Microsoft Pivot
- Developer(s): Microsoft
- Initial release: November 18, 2009; 15 years ago
- Type: Large-scale data interaction
- Website: microsoft.com/silverlight/pivotviewer/

= Microsoft Live Labs Pivot =

Data exploration tool by Microsoft

Pivot is a software application from Microsoft Live Labs that allows users to interact with and search large amounts of data. It is based on Microsoft's Seadragon. It has been described as allowing users to view the web as a web rather than as isolated pages.

After Live Labs were shut down the stand-alone Pivot application is being hosted by Microsoft Research. The Silverlight control is still available, though.

==Functionality==

Microsoft Pivot was Microsoft Live Labs most ambitious project. It is a program based on the Seadragon technology. More specifically, it is “a data visualization technology called Pivot, designed to help people make better use of digital information”. Pivot is a data mining system that “allows people to visualize data and then sort, organize and categorize it dynamically”, which results in correlations and trends that become immediately apparent in a visually interactive format.

==Capabilities==

Pivot is a program designed to contextualize information in a much more natural way for humans to digest large quantities of information without losing their way. Most specifically it combines related data — “anything from pictures, videos and maps to batting averages and financials — into large collections that can then be manipulated, sorted, filtered and examined visually”. In this way, the data itself can help shape and inform the way it is presented. Thus, instead of having to struggle to understand data and then apply it to a problem, Pivot works in unison with a person to come to an optimal solution.

Currently information seekers are stuck in the old way of viewing information, limited by browsers to view information only in the context of “next” and “previous”. Pivot allows users to aggregate this information and view it to see if there are any recognizable patterns in the information. The value of such tool is that you can begin exploring with an idea and Pivot works with users to discover information that might have otherwise not been seen.
This is important because it has been found that “if you make it a sudden transition, people lose their way…but if you make it very smooth and continuous, people have a mental model of how they got to where they are.”

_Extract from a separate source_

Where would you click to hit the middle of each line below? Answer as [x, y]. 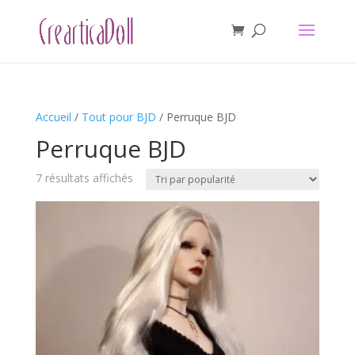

Another interesting aspect about Pivot is that it works with any type of data. In fact, the Pivot Collections range from Wikipedia entries to the 2009 International Union for Conservation of Nature Endangered List. This gives Pivot immense value because its capabilities are transferable to any industry.

==How Pivot Works==
At the heart of the Pivot program are the Collections that combine large groups of similar information “so we can begin viewing the Web as a "web" rather than a series of isolated pages”.

New collections can be created with no programming and are composed of a collection of data. These data collections are composed of two components, the XML (the descriptive component of the collection), and the images (the visual representation of the data).

Pivot is able to filter through images and information seamlessly because the images are described in Deep Zoom format, a component of the Seadragon Technology.